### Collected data
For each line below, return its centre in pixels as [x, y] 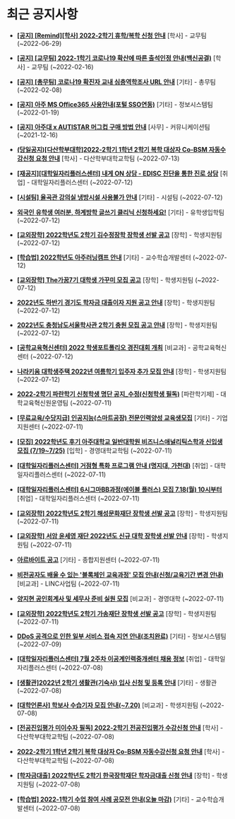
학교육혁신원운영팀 [42, 402]
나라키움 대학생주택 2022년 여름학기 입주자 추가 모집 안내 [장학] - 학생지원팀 [121, 371]
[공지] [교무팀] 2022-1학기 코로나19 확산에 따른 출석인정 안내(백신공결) [114, 58]
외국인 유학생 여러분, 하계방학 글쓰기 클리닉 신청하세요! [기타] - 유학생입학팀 [121, 212]
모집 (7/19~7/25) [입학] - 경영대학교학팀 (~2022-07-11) [94, 451]
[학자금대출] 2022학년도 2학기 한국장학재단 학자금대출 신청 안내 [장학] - [116, 775]
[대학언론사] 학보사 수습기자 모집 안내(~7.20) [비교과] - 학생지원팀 [108, 705]
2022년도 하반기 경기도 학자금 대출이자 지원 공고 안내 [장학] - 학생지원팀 [116, 302]
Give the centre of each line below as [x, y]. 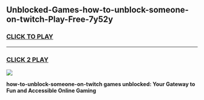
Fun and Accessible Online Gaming [51, 90]
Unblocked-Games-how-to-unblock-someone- [98, 10]
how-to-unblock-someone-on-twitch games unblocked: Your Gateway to [101, 84]
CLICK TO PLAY [30, 37]
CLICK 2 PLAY [27, 59]
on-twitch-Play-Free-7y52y [60, 20]
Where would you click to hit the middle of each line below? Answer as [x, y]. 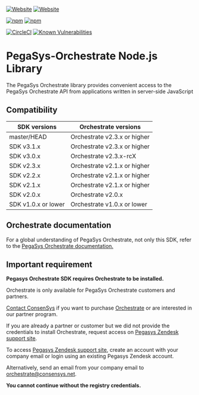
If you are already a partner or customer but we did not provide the [88, 326]
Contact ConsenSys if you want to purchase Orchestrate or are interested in [99, 308]
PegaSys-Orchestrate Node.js [82, 56]
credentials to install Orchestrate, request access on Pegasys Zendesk [93, 332]
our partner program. [32, 314]
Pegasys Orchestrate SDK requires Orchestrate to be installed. [85, 279]
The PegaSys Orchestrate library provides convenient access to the [89, 85]
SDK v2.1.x [25, 185]
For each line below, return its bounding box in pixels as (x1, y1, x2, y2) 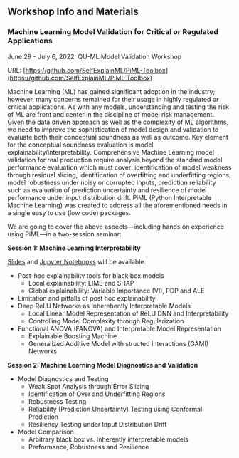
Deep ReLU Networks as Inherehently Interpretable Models (17, 301, 191, 310)
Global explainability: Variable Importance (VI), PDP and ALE (28, 286, 205, 295)
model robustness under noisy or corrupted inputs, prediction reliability (7, 178, 216, 187)
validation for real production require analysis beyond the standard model (7, 155, 223, 164)
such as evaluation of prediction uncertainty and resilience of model (7, 185, 207, 194)
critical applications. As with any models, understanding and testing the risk (7, 103, 230, 111)
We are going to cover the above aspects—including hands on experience (7, 222, 224, 231)
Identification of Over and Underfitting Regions (28, 390, 166, 398)
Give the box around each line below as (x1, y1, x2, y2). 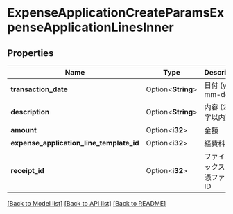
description (10, 107, 50, 116)
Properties (7, 47, 54, 59)
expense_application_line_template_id (10, 139, 140, 148)
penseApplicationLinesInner (7, 19, 175, 35)
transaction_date (10, 84, 68, 94)
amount (10, 125, 37, 134)
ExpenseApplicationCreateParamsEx (7, 5, 225, 21)
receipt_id (10, 166, 45, 175)
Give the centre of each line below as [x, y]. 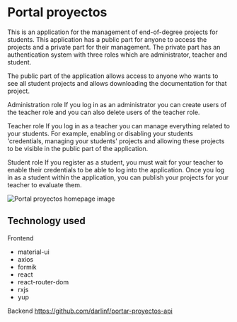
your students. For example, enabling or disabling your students [100, 133]
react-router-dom [43, 282]
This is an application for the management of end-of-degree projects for [112, 32]
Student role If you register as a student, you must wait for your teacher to [115, 162]
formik [27, 267]
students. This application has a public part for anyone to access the [107, 39]
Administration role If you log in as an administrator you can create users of [117, 104]
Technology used [47, 221]
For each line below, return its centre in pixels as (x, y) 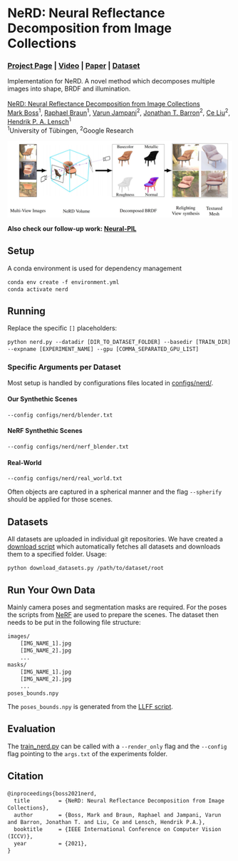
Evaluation (31, 729)
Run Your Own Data (51, 590)
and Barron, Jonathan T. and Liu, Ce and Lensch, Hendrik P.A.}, (106, 822)
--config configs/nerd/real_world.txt (65, 479)
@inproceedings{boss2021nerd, (52, 793)
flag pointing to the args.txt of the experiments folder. (87, 753)
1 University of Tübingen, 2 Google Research (71, 130)
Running (27, 311)
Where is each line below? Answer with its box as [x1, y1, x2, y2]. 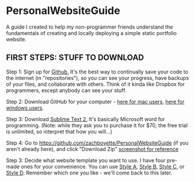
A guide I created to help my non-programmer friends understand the [6, 23, 173, 30]
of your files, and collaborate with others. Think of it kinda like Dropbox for [6, 80, 185, 87]
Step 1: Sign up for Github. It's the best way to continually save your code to [6, 68, 189, 75]
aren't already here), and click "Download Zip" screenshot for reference [6, 145, 179, 152]
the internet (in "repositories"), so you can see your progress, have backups [6, 74, 189, 81]
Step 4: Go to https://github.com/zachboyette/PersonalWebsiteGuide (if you [6, 139, 189, 146]
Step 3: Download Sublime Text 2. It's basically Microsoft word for [6, 116, 165, 123]
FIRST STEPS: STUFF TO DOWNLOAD [6, 52, 144, 62]
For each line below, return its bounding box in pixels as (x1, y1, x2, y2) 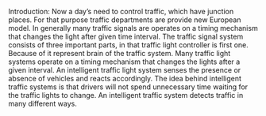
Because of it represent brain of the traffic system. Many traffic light (8, 49, 231, 58)
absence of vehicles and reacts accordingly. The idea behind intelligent (8, 74, 242, 83)
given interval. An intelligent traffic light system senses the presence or (8, 65, 241, 74)
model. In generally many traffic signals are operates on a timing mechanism (8, 24, 258, 32)
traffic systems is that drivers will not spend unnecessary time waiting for (8, 82, 249, 92)
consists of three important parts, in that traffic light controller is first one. (8, 40, 249, 50)
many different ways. (8, 99, 77, 108)
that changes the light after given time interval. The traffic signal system (8, 32, 244, 41)
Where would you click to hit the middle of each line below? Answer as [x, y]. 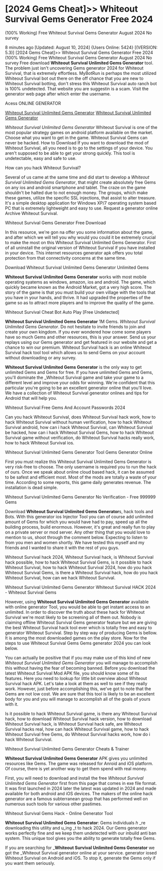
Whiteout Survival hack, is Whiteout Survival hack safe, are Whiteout [73, 724]
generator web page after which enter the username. [58, 94]
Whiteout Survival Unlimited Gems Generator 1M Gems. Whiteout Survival [80, 321]
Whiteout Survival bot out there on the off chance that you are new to [74, 78]
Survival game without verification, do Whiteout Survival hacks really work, [80, 437]
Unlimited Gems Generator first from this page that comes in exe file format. [81, 783]
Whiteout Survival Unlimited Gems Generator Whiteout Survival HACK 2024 [81, 587]
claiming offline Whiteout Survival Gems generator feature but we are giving [81, 622]
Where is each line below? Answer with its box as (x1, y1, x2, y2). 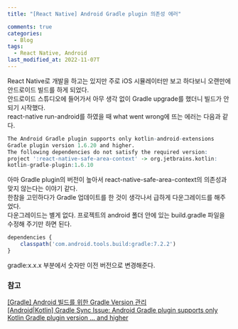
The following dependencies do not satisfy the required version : (7, 149, 208, 156)
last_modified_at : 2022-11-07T (7, 56, 100, 64)
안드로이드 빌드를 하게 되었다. (7, 85, 90, 94)
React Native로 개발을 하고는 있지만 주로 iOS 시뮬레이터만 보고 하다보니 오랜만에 (7, 76, 231, 85)
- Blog (13, 36, 33, 43)
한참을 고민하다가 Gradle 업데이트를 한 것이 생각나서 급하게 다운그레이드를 (7, 193, 213, 202)
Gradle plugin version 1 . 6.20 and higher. (7, 141, 135, 149)
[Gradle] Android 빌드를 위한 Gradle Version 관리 (7, 298, 147, 306)

### TASK PROMPT
Look above for the line with "your students. For" and the line with "y1, x2, y2]."; set down those two lines and all lines between them exactly, without pictures and without anything else.

### THE COMPLETED TASK
your students. For example, enabling or disabling your students [100, 133]
react-router-dom [43, 282]
This is an application for the management of end-of-degree projects for [112, 32]
Student role If you register as a student, you must wait for your teacher to [115, 162]
formik [27, 267]
students. This application has a public part for anyone to access the [107, 39]
Administration role If you log in as an administrator you can create users of [117, 104]
Technology used [47, 221]
For each line below, return its centre in pixels as (x, y) 
Evaluation (31, 729)
Run Your Own Data (51, 590)
and Barron, Jonathan T. and Liu, Ce and Lensch, Hendrik P.A.}, (106, 822)
--config configs/nerd/real_world.txt (65, 479)
@inproceedings{boss2021nerd, (52, 793)
flag pointing to the args.txt of the experiments folder. (87, 753)
1 University of Tübingen, 2 Google Research (71, 130)
Running (27, 311)
Where is each line below? Answer with its box as [x1, y1, x2, y2]. 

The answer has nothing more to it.